Task:
For each line below that includes the string "minimum", show the whole line.

───── Dataset ─────

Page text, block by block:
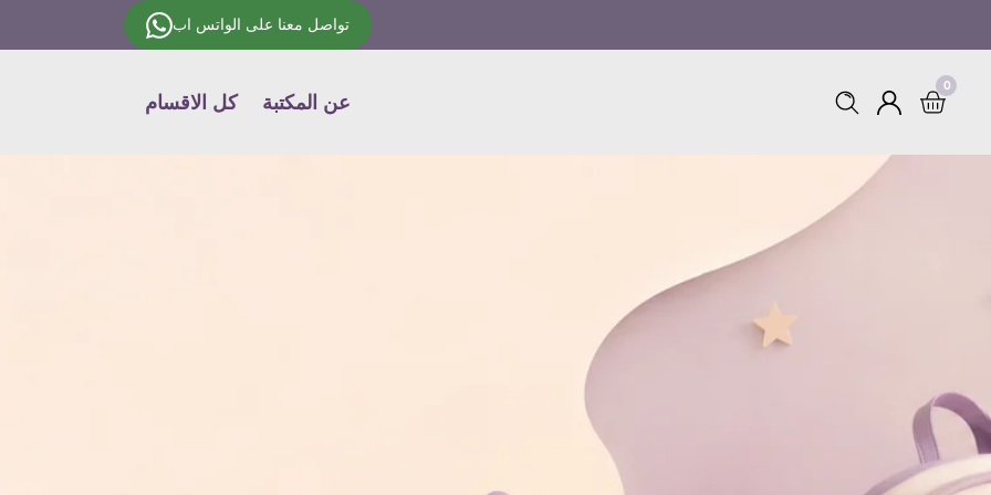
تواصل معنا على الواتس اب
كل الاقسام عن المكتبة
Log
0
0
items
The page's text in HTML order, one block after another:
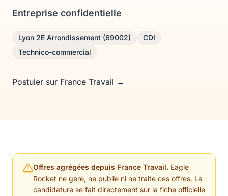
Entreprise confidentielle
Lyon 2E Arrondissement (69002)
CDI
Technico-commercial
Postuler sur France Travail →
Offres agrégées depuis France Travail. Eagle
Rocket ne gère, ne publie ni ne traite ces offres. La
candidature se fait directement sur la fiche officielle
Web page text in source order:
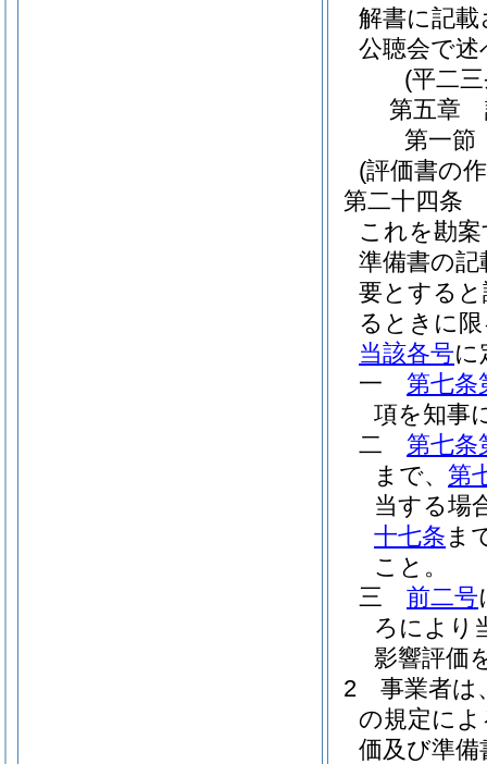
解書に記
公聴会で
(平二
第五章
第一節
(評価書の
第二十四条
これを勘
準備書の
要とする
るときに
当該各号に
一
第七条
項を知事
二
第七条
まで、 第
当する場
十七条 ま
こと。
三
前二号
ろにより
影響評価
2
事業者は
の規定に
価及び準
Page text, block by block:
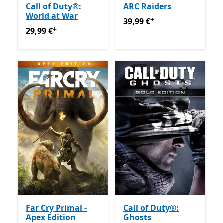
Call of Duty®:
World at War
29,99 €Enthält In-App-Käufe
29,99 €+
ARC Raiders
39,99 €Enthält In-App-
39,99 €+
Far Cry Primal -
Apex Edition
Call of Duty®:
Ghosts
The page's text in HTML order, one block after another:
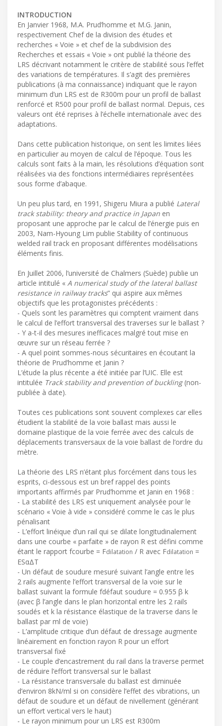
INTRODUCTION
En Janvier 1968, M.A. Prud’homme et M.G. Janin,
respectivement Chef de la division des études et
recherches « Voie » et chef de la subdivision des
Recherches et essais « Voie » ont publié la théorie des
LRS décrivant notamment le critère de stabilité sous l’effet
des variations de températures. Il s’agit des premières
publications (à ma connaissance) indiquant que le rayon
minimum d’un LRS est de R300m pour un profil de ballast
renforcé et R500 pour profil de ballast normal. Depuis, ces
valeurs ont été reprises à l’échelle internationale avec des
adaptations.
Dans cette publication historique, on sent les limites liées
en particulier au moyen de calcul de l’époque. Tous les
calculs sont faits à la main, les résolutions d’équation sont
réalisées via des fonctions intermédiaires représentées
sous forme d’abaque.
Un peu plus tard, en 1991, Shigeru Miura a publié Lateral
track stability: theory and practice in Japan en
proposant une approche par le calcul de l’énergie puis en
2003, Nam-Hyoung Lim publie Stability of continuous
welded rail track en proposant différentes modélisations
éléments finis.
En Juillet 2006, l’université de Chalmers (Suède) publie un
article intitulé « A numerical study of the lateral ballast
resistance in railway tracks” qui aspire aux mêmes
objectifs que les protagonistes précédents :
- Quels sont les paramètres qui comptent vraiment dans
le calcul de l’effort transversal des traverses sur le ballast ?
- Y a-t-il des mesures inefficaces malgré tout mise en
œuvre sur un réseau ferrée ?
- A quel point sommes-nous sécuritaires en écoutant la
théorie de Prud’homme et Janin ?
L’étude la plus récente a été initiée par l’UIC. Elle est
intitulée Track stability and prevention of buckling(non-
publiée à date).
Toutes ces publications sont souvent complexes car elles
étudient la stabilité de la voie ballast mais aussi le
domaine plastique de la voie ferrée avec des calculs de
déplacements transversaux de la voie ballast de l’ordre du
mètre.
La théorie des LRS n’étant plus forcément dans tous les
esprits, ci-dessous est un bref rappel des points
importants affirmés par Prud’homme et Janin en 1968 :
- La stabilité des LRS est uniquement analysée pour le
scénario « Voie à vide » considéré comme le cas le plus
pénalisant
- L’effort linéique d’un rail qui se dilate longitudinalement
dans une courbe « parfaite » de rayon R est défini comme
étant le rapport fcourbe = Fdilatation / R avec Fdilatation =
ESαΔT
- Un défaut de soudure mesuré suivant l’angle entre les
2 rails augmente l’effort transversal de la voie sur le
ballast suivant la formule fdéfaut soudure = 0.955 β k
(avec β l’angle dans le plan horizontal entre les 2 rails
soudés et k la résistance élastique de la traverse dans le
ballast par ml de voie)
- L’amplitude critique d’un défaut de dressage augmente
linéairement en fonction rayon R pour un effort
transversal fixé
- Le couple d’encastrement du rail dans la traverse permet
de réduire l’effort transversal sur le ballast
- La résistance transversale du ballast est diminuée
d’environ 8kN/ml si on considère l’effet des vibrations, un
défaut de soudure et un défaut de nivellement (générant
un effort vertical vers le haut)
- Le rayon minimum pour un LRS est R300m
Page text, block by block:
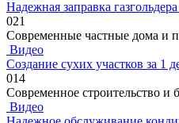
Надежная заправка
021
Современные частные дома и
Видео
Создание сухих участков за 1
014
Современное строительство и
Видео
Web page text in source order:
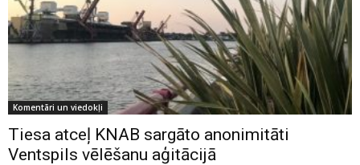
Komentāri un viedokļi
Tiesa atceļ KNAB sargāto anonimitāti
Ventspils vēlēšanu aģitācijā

─────

Answer section:
minimum d’un LRS est de R300m pour un profil de ballast
- Le rayon minimum pour un LRS est R300m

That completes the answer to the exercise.